[Records excerpted from a collection]
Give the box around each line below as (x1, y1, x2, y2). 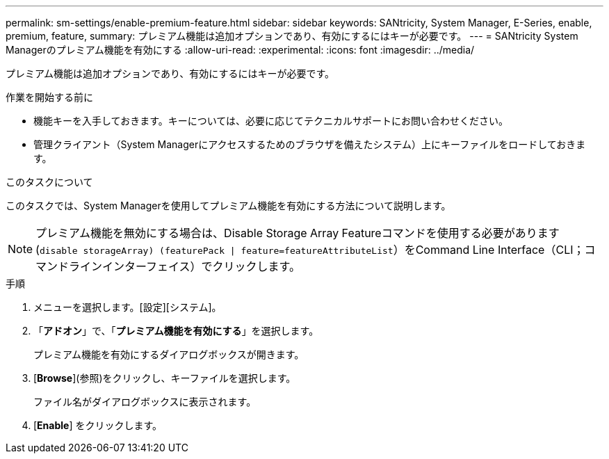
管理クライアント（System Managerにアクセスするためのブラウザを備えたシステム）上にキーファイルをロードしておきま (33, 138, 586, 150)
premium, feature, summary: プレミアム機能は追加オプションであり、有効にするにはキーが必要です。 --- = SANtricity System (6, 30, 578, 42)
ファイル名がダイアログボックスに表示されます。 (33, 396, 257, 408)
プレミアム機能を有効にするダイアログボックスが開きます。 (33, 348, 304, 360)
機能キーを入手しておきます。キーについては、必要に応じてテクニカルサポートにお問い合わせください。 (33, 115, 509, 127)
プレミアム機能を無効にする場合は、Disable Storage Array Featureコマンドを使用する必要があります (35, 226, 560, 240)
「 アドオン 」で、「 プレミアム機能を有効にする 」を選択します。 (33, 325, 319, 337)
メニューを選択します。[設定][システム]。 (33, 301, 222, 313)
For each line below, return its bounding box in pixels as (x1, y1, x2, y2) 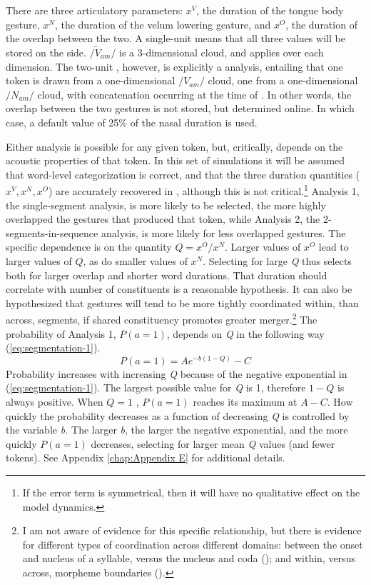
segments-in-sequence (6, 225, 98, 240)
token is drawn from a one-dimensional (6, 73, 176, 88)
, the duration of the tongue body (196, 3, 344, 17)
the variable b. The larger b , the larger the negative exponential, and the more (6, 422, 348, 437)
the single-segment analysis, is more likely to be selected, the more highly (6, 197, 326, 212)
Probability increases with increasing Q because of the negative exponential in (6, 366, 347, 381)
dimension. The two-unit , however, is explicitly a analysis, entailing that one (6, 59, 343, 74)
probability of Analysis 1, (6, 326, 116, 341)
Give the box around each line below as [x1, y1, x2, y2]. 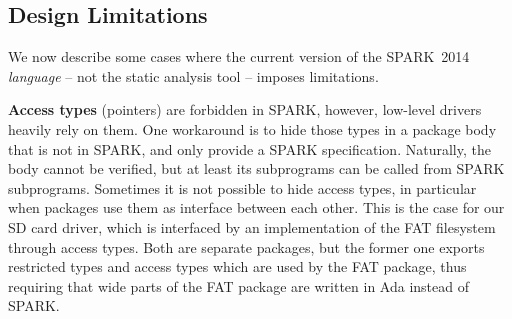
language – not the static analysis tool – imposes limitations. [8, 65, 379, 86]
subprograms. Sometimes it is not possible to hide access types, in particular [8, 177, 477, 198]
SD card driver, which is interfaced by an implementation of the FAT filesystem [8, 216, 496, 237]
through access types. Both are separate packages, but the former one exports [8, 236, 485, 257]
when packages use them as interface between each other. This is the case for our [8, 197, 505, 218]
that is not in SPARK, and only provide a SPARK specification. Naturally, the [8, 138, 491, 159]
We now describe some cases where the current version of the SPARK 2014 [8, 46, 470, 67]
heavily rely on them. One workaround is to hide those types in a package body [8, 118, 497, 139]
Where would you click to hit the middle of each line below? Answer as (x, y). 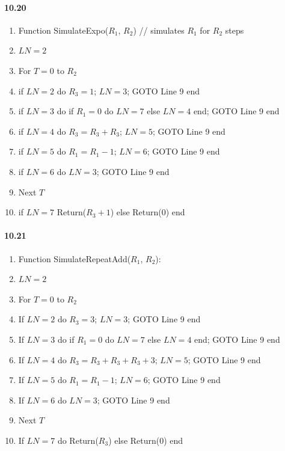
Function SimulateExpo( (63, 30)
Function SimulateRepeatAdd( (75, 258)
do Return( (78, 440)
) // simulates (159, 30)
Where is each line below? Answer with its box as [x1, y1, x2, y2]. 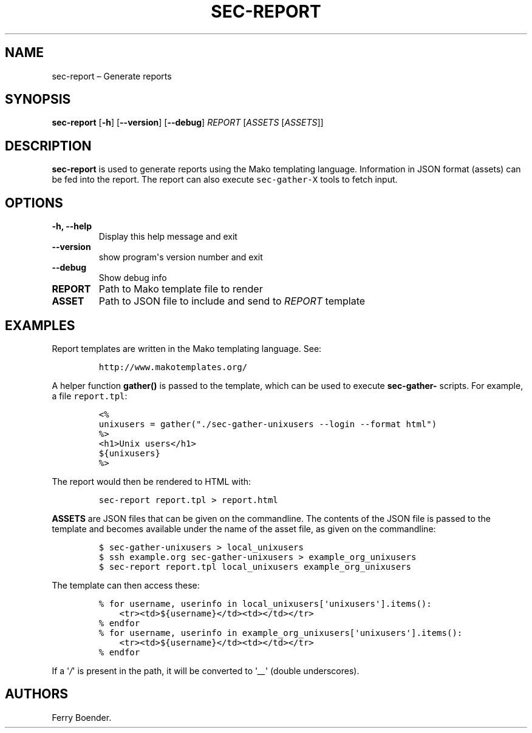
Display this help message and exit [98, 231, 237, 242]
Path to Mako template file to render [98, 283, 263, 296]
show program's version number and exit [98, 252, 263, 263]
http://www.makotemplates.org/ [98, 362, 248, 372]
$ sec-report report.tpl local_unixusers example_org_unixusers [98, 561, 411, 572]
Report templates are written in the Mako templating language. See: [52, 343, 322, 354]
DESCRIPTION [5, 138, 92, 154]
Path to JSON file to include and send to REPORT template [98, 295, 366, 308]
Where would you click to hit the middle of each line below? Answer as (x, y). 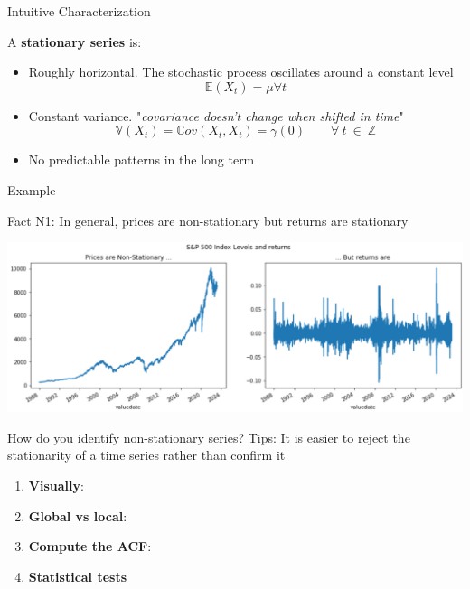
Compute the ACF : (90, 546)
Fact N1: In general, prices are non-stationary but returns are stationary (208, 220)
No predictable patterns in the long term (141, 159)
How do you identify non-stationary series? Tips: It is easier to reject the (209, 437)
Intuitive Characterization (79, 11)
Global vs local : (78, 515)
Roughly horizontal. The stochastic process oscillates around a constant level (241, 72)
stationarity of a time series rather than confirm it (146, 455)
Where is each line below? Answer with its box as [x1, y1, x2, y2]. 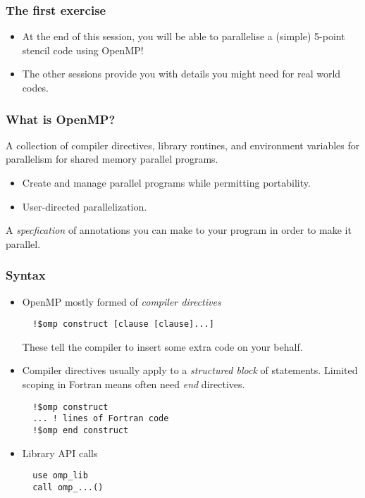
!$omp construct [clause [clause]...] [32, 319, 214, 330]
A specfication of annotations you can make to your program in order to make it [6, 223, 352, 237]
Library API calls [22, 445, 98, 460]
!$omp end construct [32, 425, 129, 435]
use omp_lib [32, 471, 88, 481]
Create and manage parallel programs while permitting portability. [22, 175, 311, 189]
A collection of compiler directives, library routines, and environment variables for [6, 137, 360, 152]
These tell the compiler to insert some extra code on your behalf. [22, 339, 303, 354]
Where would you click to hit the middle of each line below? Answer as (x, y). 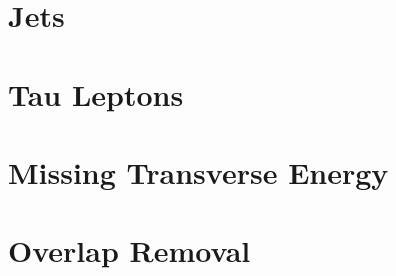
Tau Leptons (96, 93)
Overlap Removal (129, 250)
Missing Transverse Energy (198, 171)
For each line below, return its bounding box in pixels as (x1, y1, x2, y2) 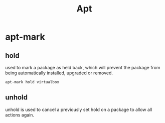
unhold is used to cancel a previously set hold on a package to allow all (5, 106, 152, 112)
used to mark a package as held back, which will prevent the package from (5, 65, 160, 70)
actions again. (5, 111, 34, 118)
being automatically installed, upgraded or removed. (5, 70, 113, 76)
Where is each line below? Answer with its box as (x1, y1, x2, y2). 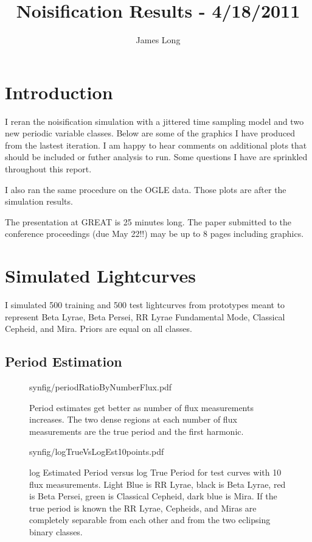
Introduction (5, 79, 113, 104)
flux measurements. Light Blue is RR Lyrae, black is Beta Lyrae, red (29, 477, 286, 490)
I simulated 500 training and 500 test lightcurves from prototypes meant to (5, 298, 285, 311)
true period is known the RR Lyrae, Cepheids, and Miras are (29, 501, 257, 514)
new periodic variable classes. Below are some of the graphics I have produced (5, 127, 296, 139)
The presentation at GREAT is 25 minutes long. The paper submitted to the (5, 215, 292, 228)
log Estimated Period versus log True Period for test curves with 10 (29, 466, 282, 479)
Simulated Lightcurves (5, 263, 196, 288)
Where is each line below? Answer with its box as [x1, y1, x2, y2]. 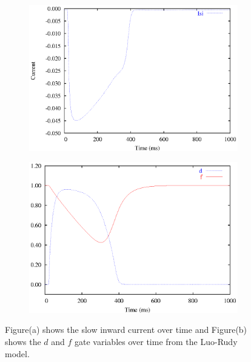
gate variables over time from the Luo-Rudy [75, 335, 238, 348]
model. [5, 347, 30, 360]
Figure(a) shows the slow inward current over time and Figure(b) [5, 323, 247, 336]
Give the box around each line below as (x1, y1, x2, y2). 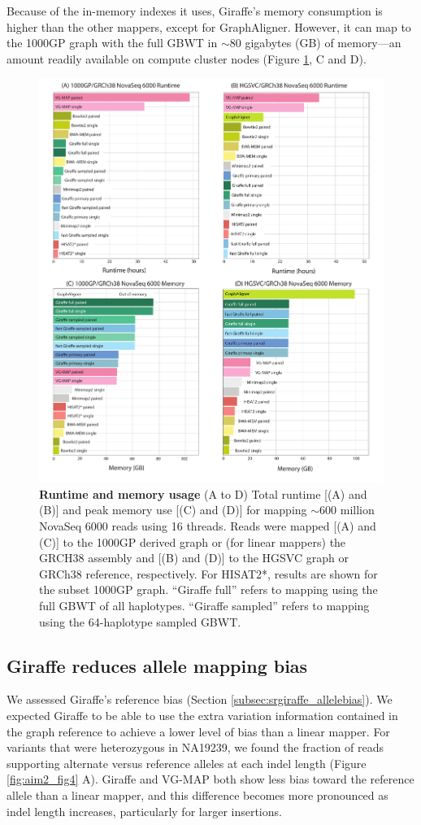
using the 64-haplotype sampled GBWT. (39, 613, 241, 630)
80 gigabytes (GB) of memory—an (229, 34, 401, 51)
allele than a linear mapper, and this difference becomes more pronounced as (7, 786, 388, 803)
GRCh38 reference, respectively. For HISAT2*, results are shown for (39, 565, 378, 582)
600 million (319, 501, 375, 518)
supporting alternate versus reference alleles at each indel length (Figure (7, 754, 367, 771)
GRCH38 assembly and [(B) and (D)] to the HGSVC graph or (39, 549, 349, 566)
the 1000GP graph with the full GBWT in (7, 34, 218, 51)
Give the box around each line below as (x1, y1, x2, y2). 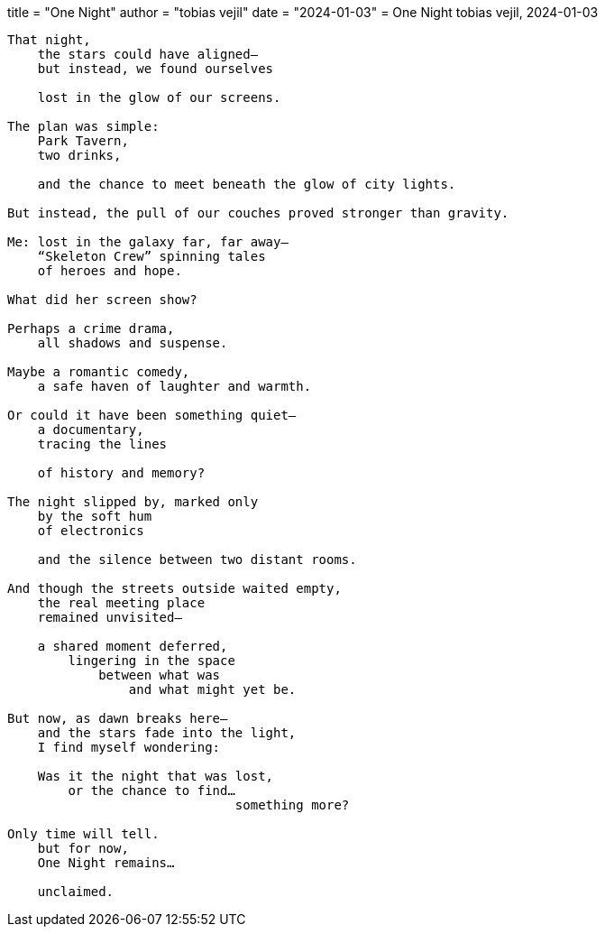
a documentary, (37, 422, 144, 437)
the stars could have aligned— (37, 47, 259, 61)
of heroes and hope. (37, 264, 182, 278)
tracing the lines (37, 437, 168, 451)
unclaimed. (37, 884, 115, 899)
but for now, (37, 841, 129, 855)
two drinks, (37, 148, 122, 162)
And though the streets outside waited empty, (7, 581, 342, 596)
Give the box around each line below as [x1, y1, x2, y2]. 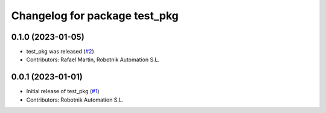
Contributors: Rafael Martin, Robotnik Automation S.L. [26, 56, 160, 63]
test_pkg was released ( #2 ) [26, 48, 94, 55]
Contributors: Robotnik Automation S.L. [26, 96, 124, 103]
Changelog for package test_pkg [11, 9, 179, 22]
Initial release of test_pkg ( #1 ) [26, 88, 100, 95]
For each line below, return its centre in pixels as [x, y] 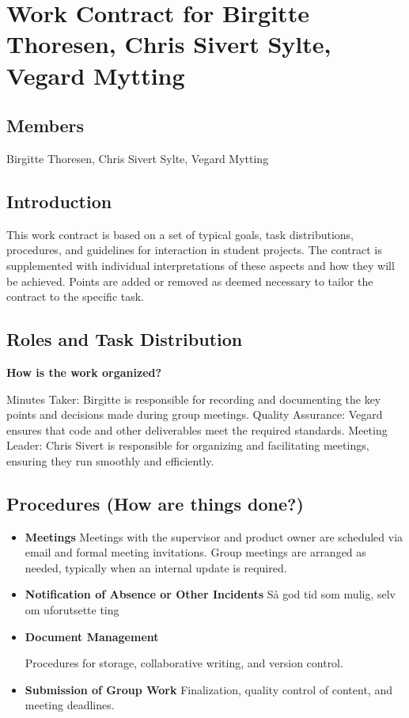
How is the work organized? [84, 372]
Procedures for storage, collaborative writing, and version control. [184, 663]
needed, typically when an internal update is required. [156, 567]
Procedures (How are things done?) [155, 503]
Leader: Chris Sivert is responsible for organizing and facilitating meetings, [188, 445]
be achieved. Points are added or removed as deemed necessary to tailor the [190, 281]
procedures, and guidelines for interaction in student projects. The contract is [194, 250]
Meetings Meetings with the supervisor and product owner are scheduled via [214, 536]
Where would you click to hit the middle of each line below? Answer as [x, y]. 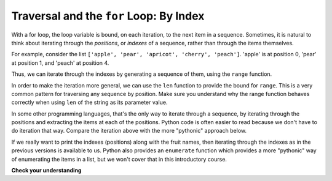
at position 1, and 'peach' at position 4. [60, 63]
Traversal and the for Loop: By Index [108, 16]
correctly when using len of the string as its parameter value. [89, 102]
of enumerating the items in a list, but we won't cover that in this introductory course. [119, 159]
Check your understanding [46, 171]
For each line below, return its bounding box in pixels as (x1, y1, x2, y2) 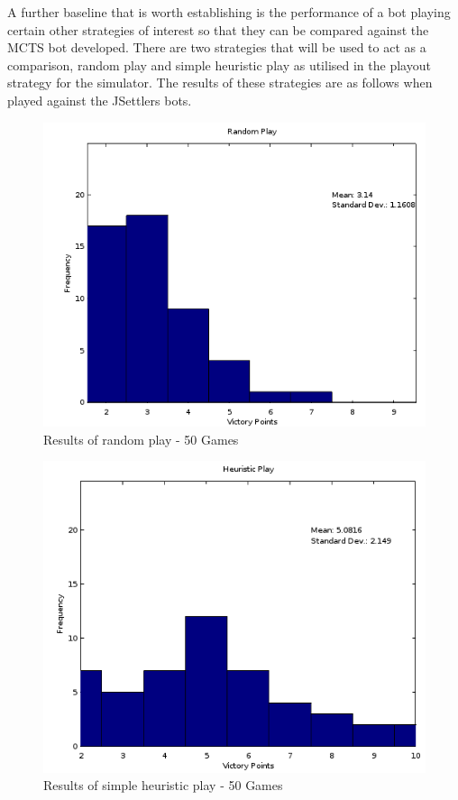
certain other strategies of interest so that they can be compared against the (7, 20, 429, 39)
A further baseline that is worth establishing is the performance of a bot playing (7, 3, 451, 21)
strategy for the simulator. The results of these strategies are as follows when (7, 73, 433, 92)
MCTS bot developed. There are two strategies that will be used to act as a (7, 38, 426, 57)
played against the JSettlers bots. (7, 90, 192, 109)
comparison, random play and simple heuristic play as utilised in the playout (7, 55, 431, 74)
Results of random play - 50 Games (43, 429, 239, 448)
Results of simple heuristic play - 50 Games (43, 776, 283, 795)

- WHAT THE TASK ASKS -
Starting at the line above that holds "tracing the lines (37, 437, 168, 451)", repeat every line exactly down to and including the line that holds "procedures, and guidelines", then stop. Do not carry over any pictures.

- TASK RESULT -
tracing the lines (37, 437, 168, 451)
unclaimed. (37, 884, 115, 899)
but for now, (37, 841, 129, 855)
two drinks, (37, 148, 122, 162)
And though the streets outside waited empty, (7, 581, 342, 596)
Give the box around each line below as [x1, y1, x2, y2]. 
Contributors: Rafael Martin, Robotnik Automation S.L. [26, 56, 160, 63]
test_pkg was released ( #2 ) [26, 48, 94, 55]
Contributors: Robotnik Automation S.L. [26, 96, 124, 103]
Changelog for package test_pkg [11, 9, 179, 22]
Initial release of test_pkg ( #1 ) [26, 88, 100, 95]
For each line below, return its centre in pixels as [x, y] 
How is the work organized? [84, 372]
Procedures for storage, collaborative writing, and version control. [184, 663]
needed, typically when an internal update is required. [156, 567]
Procedures (How are things done?) [155, 503]
Leader: Chris Sivert is responsible for organizing and facilitating meetings, [188, 445]
be achieved. Points are added or removed as deemed necessary to tailor the [190, 281]
procedures, and guidelines for interaction in student projects. The contract is [194, 250]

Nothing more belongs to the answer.